Mary Alice Duffy, for appellant.
Burton Satzberg, Assistant District Attorney, with him Arlen Specter, Assistant District Attorney, F. Emmett Fitzpatrick, Jr., First Assistant District Attorney, and James C. Crumlish, Jr., District Attorney, for Commonwealth, appellee.
OPINION PER CURIAM, January 21, 1963:
The defendant was convicted of the crimes of aggravated robbery and conspiracy. He was sentenced to the penitentiary on the robbery conviction. Sentence on the conspiracy conviction was suspended.
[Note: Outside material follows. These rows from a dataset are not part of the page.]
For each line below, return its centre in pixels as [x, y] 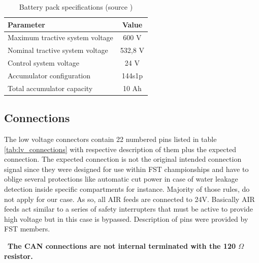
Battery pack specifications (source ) [76, 7]
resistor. [19, 256]
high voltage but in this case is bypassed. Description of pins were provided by [126, 218]
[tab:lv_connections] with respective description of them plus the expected [120, 149]
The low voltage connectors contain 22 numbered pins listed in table [110, 139]
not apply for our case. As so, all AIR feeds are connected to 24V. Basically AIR [129, 199]
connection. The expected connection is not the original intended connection [123, 159]
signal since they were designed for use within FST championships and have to [126, 169]
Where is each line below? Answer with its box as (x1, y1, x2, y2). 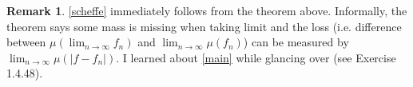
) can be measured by (243, 34, 349, 50)
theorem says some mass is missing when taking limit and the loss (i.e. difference (6, 18, 402, 34)
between (6, 34, 46, 50)
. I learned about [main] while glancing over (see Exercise (116, 49, 396, 65)
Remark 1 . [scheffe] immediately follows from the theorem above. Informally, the (6, 2, 407, 18)
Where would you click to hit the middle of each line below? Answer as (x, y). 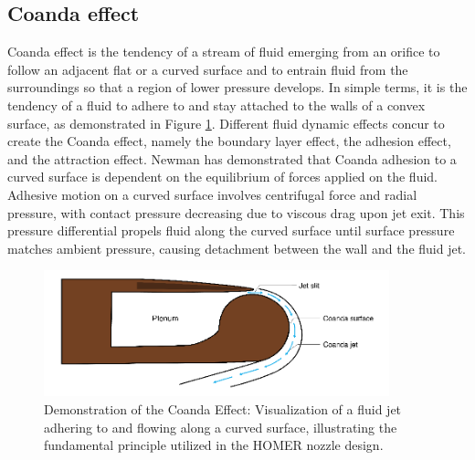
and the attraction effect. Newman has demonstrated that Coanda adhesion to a (232, 158)
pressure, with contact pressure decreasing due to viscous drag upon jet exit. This (236, 212)
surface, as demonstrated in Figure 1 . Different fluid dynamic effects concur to (226, 123)
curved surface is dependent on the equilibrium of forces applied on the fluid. (222, 177)
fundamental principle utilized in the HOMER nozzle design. (214, 445)
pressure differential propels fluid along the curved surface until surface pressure (231, 230)
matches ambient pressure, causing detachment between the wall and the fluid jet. (237, 248)
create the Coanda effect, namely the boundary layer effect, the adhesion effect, (229, 141)
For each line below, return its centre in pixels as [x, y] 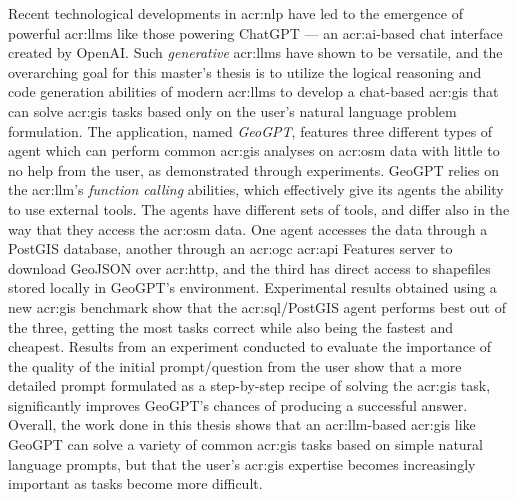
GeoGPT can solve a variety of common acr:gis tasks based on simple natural [245, 444]
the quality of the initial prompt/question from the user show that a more [235, 365]
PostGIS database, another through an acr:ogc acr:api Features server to [230, 248]
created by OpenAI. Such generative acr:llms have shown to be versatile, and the [255, 52]
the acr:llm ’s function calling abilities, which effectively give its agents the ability [256, 189]
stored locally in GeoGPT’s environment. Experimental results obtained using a [252, 287]
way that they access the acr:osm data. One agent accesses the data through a [248, 228]
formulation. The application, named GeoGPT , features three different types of [250, 130]

On appeal, the Superior Court affirmed the judgment: Commonwealth v. Meehan, 198 Pa. Super. 558, 182 A.2d 243 (1962). We granted allocatur.
Our study of the record and the unusual circumstances it discloses is convincing that a new trial is required for the reasons given in the minority opinion of Judge FLOOD of the Superior Court. See also, Commonwealth ex rel. Whitling v. Russell, 406 Pa. 45, 176 A.2d 641 (1962).
Order affirming the judgment of conviction and sentence is reversed. A new trial is ordered.
DISSENTING OPINION BY MR. CHIEF JUSTICE BELL:
I dissent. I believe the alleged conflict of interest is unrealistic and imaginary. I would affirm the judgment and sentence on the Opinion of Judge MONTGOMERY, speaking for the Superior Court.
Mr. Justice COHEN joins in this dissenting Opinion.